What you have to do:
Write out the data below exactly, beginning with the first line and ending once the line that has "article. On the" is written.

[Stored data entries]
· · · · ·

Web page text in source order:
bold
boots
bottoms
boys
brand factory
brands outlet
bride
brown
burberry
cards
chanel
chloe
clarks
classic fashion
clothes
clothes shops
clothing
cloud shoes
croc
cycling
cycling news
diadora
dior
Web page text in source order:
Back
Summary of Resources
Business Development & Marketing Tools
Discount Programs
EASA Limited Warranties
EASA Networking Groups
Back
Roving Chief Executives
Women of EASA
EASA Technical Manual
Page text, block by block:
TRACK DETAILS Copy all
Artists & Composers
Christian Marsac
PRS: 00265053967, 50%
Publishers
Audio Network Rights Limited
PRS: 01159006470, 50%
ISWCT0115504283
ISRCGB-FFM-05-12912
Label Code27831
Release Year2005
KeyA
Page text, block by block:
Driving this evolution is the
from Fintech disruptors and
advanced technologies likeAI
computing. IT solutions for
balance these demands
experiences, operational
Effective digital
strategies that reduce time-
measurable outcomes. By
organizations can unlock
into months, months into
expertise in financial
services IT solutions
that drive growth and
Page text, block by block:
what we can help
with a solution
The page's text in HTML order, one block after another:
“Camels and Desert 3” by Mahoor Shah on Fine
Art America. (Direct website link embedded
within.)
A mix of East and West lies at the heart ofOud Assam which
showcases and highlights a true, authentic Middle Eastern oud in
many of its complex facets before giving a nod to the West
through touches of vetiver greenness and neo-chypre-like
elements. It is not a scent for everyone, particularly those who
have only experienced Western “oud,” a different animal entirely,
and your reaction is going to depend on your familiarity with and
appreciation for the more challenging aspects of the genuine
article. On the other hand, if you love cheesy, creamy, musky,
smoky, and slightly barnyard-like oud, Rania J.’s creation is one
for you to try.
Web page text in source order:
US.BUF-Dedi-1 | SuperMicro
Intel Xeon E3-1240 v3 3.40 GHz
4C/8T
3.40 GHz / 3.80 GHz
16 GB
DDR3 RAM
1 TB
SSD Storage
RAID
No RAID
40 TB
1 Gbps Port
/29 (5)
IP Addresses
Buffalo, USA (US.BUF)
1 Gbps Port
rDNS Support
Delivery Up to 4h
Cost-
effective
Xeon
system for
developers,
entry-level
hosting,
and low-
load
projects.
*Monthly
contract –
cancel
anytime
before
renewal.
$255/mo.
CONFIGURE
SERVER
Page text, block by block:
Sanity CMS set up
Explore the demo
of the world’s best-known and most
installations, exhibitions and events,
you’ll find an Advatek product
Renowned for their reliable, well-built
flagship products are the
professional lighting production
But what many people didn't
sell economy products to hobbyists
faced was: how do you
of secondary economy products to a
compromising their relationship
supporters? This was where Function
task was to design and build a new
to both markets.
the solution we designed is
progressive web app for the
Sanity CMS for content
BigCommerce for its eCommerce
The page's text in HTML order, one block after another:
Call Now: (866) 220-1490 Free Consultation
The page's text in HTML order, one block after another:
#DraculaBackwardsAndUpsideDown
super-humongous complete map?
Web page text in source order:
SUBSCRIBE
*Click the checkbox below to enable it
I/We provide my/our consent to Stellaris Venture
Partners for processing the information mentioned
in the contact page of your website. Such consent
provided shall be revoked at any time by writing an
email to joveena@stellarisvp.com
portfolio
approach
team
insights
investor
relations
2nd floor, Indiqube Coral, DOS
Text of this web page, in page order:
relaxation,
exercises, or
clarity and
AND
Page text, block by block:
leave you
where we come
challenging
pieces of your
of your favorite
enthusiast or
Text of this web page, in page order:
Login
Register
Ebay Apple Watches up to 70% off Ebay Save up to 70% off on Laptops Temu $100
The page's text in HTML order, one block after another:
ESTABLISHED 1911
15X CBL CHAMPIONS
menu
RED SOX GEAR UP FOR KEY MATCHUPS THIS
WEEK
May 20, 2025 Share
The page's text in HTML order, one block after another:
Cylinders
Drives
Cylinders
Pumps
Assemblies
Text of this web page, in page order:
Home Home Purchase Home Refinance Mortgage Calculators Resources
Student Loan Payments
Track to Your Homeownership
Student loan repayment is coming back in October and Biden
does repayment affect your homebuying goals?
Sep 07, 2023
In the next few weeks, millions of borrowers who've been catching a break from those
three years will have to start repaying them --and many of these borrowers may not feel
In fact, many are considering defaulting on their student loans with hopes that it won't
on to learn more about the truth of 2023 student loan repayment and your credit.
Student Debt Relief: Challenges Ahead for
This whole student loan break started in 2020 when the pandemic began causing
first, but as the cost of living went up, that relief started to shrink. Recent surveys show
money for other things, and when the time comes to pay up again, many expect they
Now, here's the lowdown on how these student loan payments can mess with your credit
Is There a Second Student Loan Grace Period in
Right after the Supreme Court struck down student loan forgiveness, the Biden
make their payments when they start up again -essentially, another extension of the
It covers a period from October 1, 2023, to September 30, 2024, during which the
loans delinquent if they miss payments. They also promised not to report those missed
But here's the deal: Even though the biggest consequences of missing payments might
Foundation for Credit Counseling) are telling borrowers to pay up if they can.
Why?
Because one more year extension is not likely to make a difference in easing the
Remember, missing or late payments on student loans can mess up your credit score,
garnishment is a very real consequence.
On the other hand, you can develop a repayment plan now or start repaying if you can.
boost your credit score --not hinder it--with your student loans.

· · · · ·

Solution to this problem:
Web page text in source order:
bold
boots
bottoms
boys
brand factory
brands outlet
bride
brown
burberry
cards
chanel
chloe
clarks
classic fashion
clothes
clothes shops
clothing
cloud shoes
croc
cycling
cycling news
diadora
dior
Web page text in source order:
Back
Summary of Resources
Business Development & Marketing Tools
Discount Programs
EASA Limited Warranties
EASA Networking Groups
Back
Roving Chief Executives
Women of EASA
EASA Technical Manual
Page text, block by block:
TRACK DETAILS Copy all
Artists & Composers
Christian Marsac
PRS: 00265053967, 50%
Publishers
Audio Network Rights Limited
PRS: 01159006470, 50%
ISWCT0115504283
ISRCGB-FFM-05-12912
Label Code27831
Release Year2005
KeyA
Page text, block by block:
Driving this evolution is the
from Fintech disruptors and
advanced technologies likeAI
computing. IT solutions for
balance these demands
experiences, operational
Effective digital
strategies that reduce time-
measurable outcomes. By
organizations can unlock
into months, months into
expertise in financial
services IT solutions
that drive growth and
Page text, block by block:
what we can help
with a solution
The page's text in HTML order, one block after another:
“Camels and Desert 3” by Mahoor Shah on Fine
Art America. (Direct website link embedded
within.)
A mix of East and West lies at the heart ofOud Assam which
showcases and highlights a true, authentic Middle Eastern oud in
many of its complex facets before giving a nod to the West
through touches of vetiver greenness and neo-chypre-like
elements. It is not a scent for everyone, particularly those who
have only experienced Western “oud,” a different animal entirely,
and your reaction is going to depend on your familiarity with and
appreciation for the more challenging aspects of the genuine
article. On the other hand, if you love cheesy, creamy, musky,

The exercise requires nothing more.